[Work to be completed] Transcribe each entry exactly, without pictures.

[Records shown]

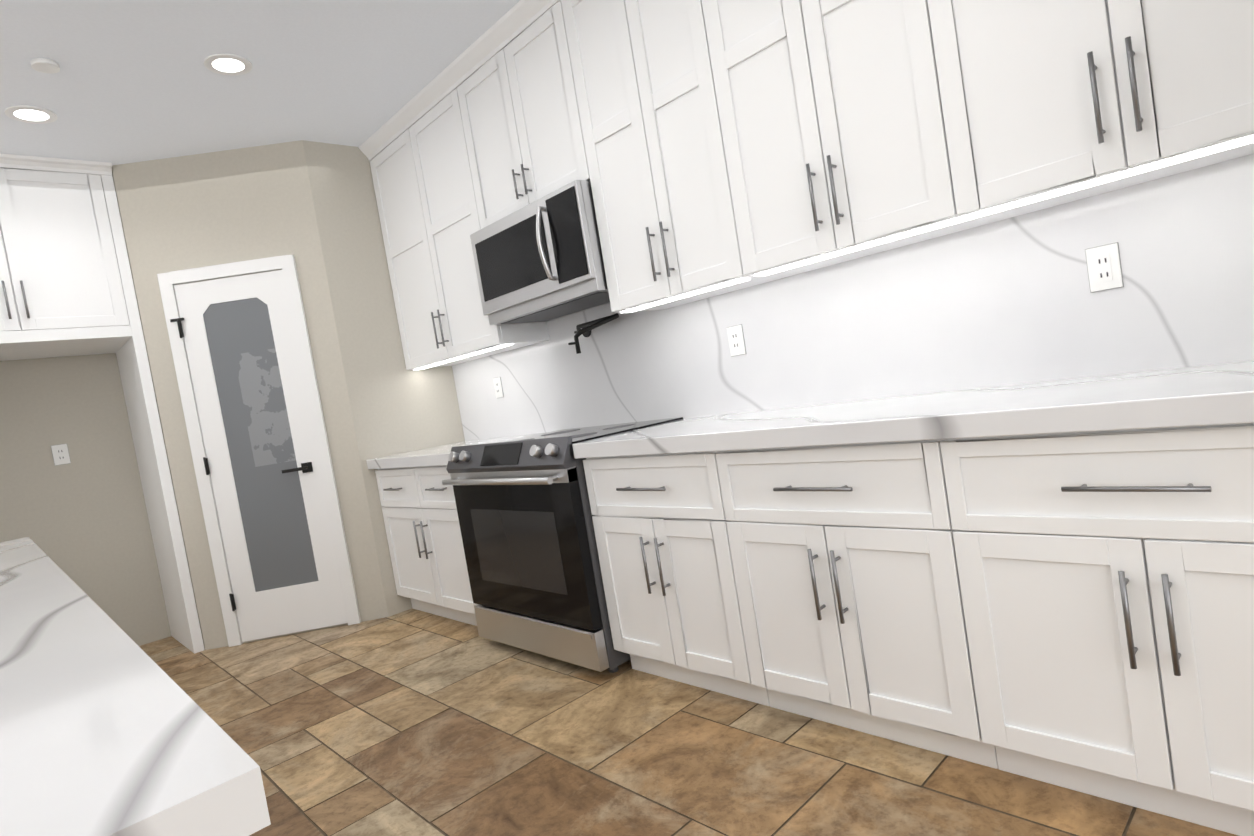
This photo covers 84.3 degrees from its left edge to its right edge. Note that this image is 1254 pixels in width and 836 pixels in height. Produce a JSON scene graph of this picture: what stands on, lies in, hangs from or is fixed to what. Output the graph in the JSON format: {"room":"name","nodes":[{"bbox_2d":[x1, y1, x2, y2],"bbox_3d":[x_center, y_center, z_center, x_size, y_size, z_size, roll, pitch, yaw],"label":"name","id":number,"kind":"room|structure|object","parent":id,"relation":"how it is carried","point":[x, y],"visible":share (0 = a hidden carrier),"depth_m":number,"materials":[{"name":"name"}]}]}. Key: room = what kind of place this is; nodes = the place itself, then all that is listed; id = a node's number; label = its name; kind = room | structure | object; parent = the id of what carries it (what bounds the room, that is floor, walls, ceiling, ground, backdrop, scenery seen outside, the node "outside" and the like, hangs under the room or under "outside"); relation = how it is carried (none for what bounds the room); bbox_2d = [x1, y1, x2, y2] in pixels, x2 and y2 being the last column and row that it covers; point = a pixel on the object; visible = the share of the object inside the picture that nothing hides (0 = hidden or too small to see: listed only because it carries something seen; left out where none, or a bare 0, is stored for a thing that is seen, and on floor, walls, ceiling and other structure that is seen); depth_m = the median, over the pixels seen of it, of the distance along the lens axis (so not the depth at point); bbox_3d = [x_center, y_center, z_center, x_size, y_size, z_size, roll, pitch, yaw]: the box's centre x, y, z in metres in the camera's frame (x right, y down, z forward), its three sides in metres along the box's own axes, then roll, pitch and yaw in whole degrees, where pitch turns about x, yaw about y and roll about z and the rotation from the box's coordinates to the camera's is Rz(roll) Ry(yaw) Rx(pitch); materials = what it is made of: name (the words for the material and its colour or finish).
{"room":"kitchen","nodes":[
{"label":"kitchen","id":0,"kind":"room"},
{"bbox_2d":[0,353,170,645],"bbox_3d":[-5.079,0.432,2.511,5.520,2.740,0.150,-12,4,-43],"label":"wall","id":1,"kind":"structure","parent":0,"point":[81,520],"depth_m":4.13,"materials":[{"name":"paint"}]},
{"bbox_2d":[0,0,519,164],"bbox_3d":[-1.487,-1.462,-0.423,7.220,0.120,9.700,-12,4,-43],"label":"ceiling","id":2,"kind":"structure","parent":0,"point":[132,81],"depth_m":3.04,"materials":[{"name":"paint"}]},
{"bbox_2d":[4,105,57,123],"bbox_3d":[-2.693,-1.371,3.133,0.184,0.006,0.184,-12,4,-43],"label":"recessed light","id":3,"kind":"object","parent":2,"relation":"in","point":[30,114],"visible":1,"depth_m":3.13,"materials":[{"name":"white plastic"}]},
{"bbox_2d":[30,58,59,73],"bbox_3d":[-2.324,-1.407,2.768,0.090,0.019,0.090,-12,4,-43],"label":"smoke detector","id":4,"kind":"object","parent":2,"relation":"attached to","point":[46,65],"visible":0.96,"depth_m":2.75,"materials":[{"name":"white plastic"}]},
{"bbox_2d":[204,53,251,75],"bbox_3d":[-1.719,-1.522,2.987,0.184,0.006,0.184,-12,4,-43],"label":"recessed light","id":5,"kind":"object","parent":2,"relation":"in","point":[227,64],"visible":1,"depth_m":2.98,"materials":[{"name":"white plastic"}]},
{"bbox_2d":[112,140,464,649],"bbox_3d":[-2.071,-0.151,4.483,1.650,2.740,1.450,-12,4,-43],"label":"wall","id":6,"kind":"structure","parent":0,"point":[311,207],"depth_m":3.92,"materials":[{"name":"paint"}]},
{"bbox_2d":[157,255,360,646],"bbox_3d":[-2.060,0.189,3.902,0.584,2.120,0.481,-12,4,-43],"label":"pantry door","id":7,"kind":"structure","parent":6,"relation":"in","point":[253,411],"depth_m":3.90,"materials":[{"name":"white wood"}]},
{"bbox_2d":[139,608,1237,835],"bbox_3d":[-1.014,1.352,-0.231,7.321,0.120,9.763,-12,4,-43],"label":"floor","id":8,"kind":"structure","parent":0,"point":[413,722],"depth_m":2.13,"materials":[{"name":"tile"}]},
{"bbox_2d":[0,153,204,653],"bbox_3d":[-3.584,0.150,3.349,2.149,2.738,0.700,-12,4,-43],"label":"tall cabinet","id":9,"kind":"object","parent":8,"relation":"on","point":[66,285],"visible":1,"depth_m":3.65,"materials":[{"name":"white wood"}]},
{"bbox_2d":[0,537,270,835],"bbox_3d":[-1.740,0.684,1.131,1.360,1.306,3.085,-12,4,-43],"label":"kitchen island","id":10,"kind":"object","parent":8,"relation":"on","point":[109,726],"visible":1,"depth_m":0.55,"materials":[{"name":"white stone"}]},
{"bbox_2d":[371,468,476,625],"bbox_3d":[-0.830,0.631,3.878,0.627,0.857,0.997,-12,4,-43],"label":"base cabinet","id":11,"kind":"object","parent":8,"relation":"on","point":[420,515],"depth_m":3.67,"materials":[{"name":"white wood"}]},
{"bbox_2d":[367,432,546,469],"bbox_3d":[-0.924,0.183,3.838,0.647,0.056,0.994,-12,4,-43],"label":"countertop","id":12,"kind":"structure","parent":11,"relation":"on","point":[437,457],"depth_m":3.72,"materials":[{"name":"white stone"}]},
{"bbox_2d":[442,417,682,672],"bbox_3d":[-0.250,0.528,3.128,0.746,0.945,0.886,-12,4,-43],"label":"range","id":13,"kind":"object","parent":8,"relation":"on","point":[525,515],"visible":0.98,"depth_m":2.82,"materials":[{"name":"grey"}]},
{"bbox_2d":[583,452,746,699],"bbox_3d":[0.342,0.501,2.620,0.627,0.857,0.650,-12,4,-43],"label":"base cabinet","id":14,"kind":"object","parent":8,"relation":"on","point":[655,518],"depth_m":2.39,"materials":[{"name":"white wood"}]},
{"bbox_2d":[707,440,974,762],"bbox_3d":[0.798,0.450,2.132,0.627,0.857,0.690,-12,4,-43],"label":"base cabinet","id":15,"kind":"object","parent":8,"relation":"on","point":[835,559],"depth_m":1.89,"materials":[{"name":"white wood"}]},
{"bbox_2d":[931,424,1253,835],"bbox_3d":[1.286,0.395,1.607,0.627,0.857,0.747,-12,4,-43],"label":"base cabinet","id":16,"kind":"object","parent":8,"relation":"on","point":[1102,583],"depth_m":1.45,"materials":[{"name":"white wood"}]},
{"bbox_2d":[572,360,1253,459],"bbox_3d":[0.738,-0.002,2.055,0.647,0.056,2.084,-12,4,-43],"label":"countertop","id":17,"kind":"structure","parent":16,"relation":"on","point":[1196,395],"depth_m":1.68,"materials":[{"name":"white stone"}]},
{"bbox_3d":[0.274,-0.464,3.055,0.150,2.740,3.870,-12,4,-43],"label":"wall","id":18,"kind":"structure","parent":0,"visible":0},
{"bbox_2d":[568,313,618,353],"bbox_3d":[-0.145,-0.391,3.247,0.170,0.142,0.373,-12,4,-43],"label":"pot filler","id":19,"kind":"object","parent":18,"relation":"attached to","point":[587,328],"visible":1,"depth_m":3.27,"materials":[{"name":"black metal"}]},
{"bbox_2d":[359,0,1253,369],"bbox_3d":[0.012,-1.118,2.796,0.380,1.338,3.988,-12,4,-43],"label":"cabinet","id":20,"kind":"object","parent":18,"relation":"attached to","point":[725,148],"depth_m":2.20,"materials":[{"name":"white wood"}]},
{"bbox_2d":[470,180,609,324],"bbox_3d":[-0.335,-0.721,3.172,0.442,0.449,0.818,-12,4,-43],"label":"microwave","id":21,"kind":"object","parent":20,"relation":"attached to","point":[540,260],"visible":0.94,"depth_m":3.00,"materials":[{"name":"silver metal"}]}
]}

[/Records shown]

[Finished exercise]
This photo covers 84.3 degrees from its left edge to its right edge. Note that this image is 1254 pixels in width and 836 pixels in height. Produce a JSON scene graph of this picture: what stands on, lies in, hangs from or is fixed to what. Output the graph in the JSON format: {"room":"name","nodes":[{"bbox_2d":[x1, y1, x2, y2],"bbox_3d":[x_center, y_center, z_center, x_size, y_size, z_size, roll, pitch, yaw],"label":"name","id":number,"kind":"room|structure|object","parent":id,"relation":"how it is carried","point":[x, y],"visible":share (0 = a hidden carrier),"depth_m":number,"materials":[{"name":"name"}]}]}. Key: room = what kind of place this is; nodes = the place itself, then all that is listed; id = a node's number; label = its name; kind = room | structure | object; parent = the id of what carries it (what bounds the room, that is floor, walls, ceiling, ground, backdrop, scenery seen outside, the node "outside" and the like, hangs under the room or under "outside"); relation = how it is carried (none for what bounds the room); bbox_2d = [x1, y1, x2, y2] in pixels, x2 and y2 being the last column and row that it covers; point = a pixel on the object; visible = the share of the object inside the picture that nothing hides (0 = hidden or too small to see: listed only because it carries something seen; left out where none, or a bare 0, is stored for a thing that is seen, and on floor, walls, ceiling and other structure that is seen); depth_m = the median, over the pixels seen of it, of the distance along the lens axis (so not the depth at point); bbox_3d = [x_center, y_center, z_center, x_size, y_size, z_size, roll, pitch, yaw]: the box's centre x, y, z in metres in the camera's frame (x right, y down, z forward), its three sides in metres along the box's own axes, then roll, pitch and yaw in whole degrees, where pitch turns about x, yaw about y and roll about z and the rotation from the box's coordinates to the camera's is Rz(roll) Ry(yaw) Rx(pitch); materials = what it is made of: name (the words for the material and its colour or finish).
{"room":"kitchen","nodes":[
{"label":"kitchen","id":0,"kind":"room"},
{"bbox_2d":[0,353,170,645],"bbox_3d":[-5.079,0.432,2.511,5.520,2.740,0.150,-12,4,-43],"label":"wall","id":1,"kind":"structure","parent":0,"point":[81,520],"depth_m":4.13,"materials":[{"name":"paint"}]},
{"bbox_2d":[0,0,519,164],"bbox_3d":[-1.487,-1.462,-0.423,7.220,0.120,9.700,-12,4,-43],"label":"ceiling","id":2,"kind":"structure","parent":0,"point":[132,81],"depth_m":3.04,"materials":[{"name":"paint"}]},
{"bbox_2d":[4,105,57,123],"bbox_3d":[-2.693,-1.371,3.133,0.184,0.006,0.184,-12,4,-43],"label":"recessed light","id":3,"kind":"object","parent":2,"relation":"in","point":[30,114],"visible":1,"depth_m":3.13,"materials":[{"name":"white plastic"}]},
{"bbox_2d":[30,58,59,73],"bbox_3d":[-2.324,-1.407,2.768,0.090,0.019,0.090,-12,4,-43],"label":"smoke detector","id":4,"kind":"object","parent":2,"relation":"attached to","point":[46,65],"visible":0.96,"depth_m":2.75,"materials":[{"name":"white plastic"}]},
{"bbox_2d":[204,53,251,75],"bbox_3d":[-1.719,-1.522,2.987,0.184,0.006,0.184,-12,4,-43],"label":"recessed light","id":5,"kind":"object","parent":2,"relation":"in","point":[227,64],"visible":1,"depth_m":2.98,"materials":[{"name":"white plastic"}]},
{"bbox_2d":[112,140,464,649],"bbox_3d":[-2.071,-0.151,4.483,1.650,2.740,1.450,-12,4,-43],"label":"wall","id":6,"kind":"structure","parent":0,"point":[311,207],"depth_m":3.92,"materials":[{"name":"paint"}]},
{"bbox_2d":[157,255,360,646],"bbox_3d":[-2.060,0.189,3.902,0.584,2.120,0.481,-12,4,-43],"label":"pantry door","id":7,"kind":"structure","parent":6,"relation":"in","point":[253,411],"depth_m":3.90,"materials":[{"name":"white wood"}]},
{"bbox_2d":[139,608,1237,835],"bbox_3d":[-1.014,1.352,-0.231,7.321,0.120,9.763,-12,4,-43],"label":"floor","id":8,"kind":"structure","parent":0,"point":[413,722],"depth_m":2.13,"materials":[{"name":"tile"}]},
{"bbox_2d":[0,153,204,653],"bbox_3d":[-3.584,0.150,3.349,2.149,2.738,0.700,-12,4,-43],"label":"tall cabinet","id":9,"kind":"object","parent":8,"relation":"on","point":[66,285],"visible":1,"depth_m":3.65,"materials":[{"name":"white wood"}]},
{"bbox_2d":[0,537,270,835],"bbox_3d":[-1.740,0.684,1.131,1.360,1.306,3.085,-12,4,-43],"label":"kitchen island","id":10,"kind":"object","parent":8,"relation":"on","point":[109,726],"visible":1,"depth_m":0.55,"materials":[{"name":"white stone"}]},
{"bbox_2d":[371,468,476,625],"bbox_3d":[-0.830,0.631,3.878,0.627,0.857,0.997,-12,4,-43],"label":"base cabinet","id":11,"kind":"object","parent":8,"relation":"on","point":[420,515],"depth_m":3.67,"materials":[{"name":"white wood"}]},
{"bbox_2d":[367,432,546,469],"bbox_3d":[-0.924,0.183,3.838,0.647,0.056,0.994,-12,4,-43],"label":"countertop","id":12,"kind":"structure","parent":11,"relation":"on","point":[437,457],"depth_m":3.72,"materials":[{"name":"white stone"}]},
{"bbox_2d":[442,417,682,672],"bbox_3d":[-0.250,0.528,3.128,0.746,0.945,0.886,-12,4,-43],"label":"range","id":13,"kind":"object","parent":8,"relation":"on","point":[525,515],"visible":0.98,"depth_m":2.82,"materials":[{"name":"grey"}]},
{"bbox_2d":[583,452,746,699],"bbox_3d":[0.342,0.501,2.620,0.627,0.857,0.650,-12,4,-43],"label":"base cabinet","id":14,"kind":"object","parent":8,"relation":"on","point":[655,518],"depth_m":2.39,"materials":[{"name":"white wood"}]},
{"bbox_2d":[707,440,974,762],"bbox_3d":[0.798,0.450,2.132,0.627,0.857,0.690,-12,4,-43],"label":"base cabinet","id":15,"kind":"object","parent":8,"relation":"on","point":[835,559],"depth_m":1.89,"materials":[{"name":"white wood"}]},
{"bbox_2d":[931,424,1253,835],"bbox_3d":[1.286,0.395,1.607,0.627,0.857,0.747,-12,4,-43],"label":"base cabinet","id":16,"kind":"object","parent":8,"relation":"on","point":[1102,583],"depth_m":1.45,"materials":[{"name":"white wood"}]},
{"bbox_2d":[572,360,1253,459],"bbox_3d":[0.738,-0.002,2.055,0.647,0.056,2.084,-12,4,-43],"label":"countertop","id":17,"kind":"structure","parent":16,"relation":"on","point":[1196,395],"depth_m":1.68,"materials":[{"name":"white stone"}]},
{"bbox_3d":[0.274,-0.464,3.055,0.150,2.740,3.870,-12,4,-43],"label":"wall","id":18,"kind":"structure","parent":0,"visible":0},
{"bbox_2d":[568,313,618,353],"bbox_3d":[-0.145,-0.391,3.247,0.170,0.142,0.373,-12,4,-43],"label":"pot filler","id":19,"kind":"object","parent":18,"relation":"attached to","point":[587,328],"visible":1,"depth_m":3.27,"materials":[{"name":"black metal"}]},
{"bbox_2d":[359,0,1253,369],"bbox_3d":[0.012,-1.118,2.796,0.380,1.338,3.988,-12,4,-43],"label":"cabinet","id":20,"kind":"object","parent":18,"relation":"attached to","point":[725,148],"depth_m":2.20,"materials":[{"name":"white wood"}]},
{"bbox_2d":[470,180,609,324],"bbox_3d":[-0.335,-0.721,3.172,0.442,0.449,0.818,-12,4,-43],"label":"microwave","id":21,"kind":"object","parent":20,"relation":"attached to","point":[540,260],"visible":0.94,"depth_m":3.00,"materials":[{"name":"silver metal"}]}
]}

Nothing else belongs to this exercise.